Gabriel Ambrósio – Mestrando, UFMS

Andre Rezende Benatti – Doutor, UFMS

O presente texto tem como objetivo é refletir a variação linguística e a diversidade sociolinguística angolana em termos de léxico, semântica e sintaxe observados em Luanda. De forma breve, refletiremos questões da diversidade de variação linguística e sociolinguagem no contexto da educação angolana, evidenciando o reconhecimento de professores da língua portuguesa e visando aplicar novos métodos na prática em sala de aula. Estabelecemos perspectivas de intercâmbios linguísticos, relacionando-as com as experiências profissionais ligadas ao ensino da língua portuguesa, partindo do uso cotidiano dessa língua, no contexto de uso, analisando com métodos interdisciplinares, entre a sociolinguística e a análise de discurso. Para a produção temos como suporte teórico de Angola Ndombele e Timbane (2020), e de Brasil Coan e Freitag (2010), Lima(2020), Oliveira,(2020), Araujo,Viana e Pereira(2020), Bagno(2013). Reconhecendo a variante entre a comunidade luso-falante, pede-se aos professores novas posturas e novos métodos de ensino, pensando os contextos socioculturais dos usuários. Todavia, algumas comunidades angolanas falantes do idioma, têm no português a sua segunda língua e são influenciadas pelas línguas africanas.
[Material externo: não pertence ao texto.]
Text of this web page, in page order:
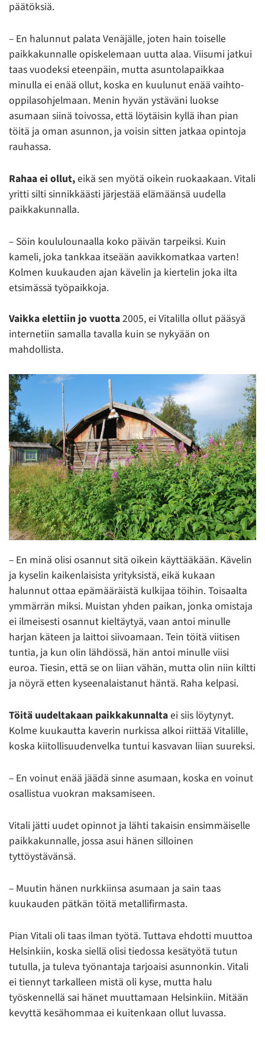
päätöksiä.
– En halunnut palata Venäjälle, joten hain toiselle
paikkakunnalle opiskelemaan uutta alaa. Viisumi jatkui
taas vuodeksi eteenpäin, mutta asuntolapaikkaa
minulla ei enää ollut, koska en kuulunut enää vaihto-
oppilasohjelmaan. Menin hyvän ystäväni luokse
asumaan siinä toivossa, että löytäisin kyllä ihan pian
töitä ja oman asunnon, ja voisin sitten jatkaa opintoja
rauhassa.
Rahaa ei ollut,eikä sen myötä oikein ruokaakaan. Vitali
yritti silti sinnikkäästi järjestää elämäänsä uudella
paikkakunnalla.
– Söin koululounaalla koko päivän tarpeiksi. Kuin
kameli, joka tankkaa itseään aavikkomatkaa varten!
Kolmen kuukauden ajan kävelin ja kiertelin joka ilta
etsimässä työpaikkoja.
Vaikka elettiin jo vuotta2005, ei Vitalilla ollut pääsyä
internetiin samalla tavalla kuin se nykyään on
mahdollista.
– En minä olisi osannut sitä oikein käyttääkään. Kävelin
ja kyselin kaikenlaisista yrityksistä, eikä kukaan
halunnut ottaa epämääräistä kulkijaa töihin. Toisaalta
ymmärrän miksi. Muistan yhden paikan, jonka omistaja
ei ilmeisesti osannut kieltäytyä, vaan antoi minulle
harjan käteen ja laittoi siivoamaan. Tein töitä viitisen
tuntia, ja kun olin lähdössä, hän antoi minulle viisi
euroa. Tiesin, että se on liian vähän, mutta olin niin kiltti
ja nöyrä etten kyseenalaistanut häntä. Raha kelpasi.
Töitä uudeltakaan paikkakunnaltaei siis löytynyt.
Kolme kuukautta kaverin nurkissa alkoi riittää Vitalille,
koska kiitollisuudenvelka tuntui kasvavan liian suureksi.
– En voinut enää jäädä sinne asumaan, koska en voinut
osallistua vuokran maksamiseen.
Vitali jätti uudet opinnot ja lähti takaisin ensimmäiselle
paikkakunnalle, jossa asui hänen silloinen
tyttöystävänsä.
– Muutin hänen nurkkiinsa asumaan ja sain taas
kuukauden pätkän töitä metallifirmasta.
Pian Vitali oli taas ilman työtä. Tuttava ehdotti muuttoa
Helsinkiin, koska siellä olisi tiedossa kesätyötä tutun
tutulla, ja tuleva työnantaja tarjoaisi asunnonkin. Vitali
ei tiennyt tarkalleen mistä oli kyse, mutta halu
työskennellä sai hänet muuttamaan Helsinkiin. Mitään
kevyttä kesähommaa ei kuitenkaan ollut luvassa.

Assim, urge a necessidade de formação dos professores para o ensino da língua portuguesa em Angola, como desafio de interculturalidade, demandando aperfeiçoamento com conhecimentos aplicados à sociolinguística. A pesquisa é de abordagem qualitativa e olhar empírico sob etnografia na experiência vivida em Luanda, no cotidiano dos falantes da língua portuguesa.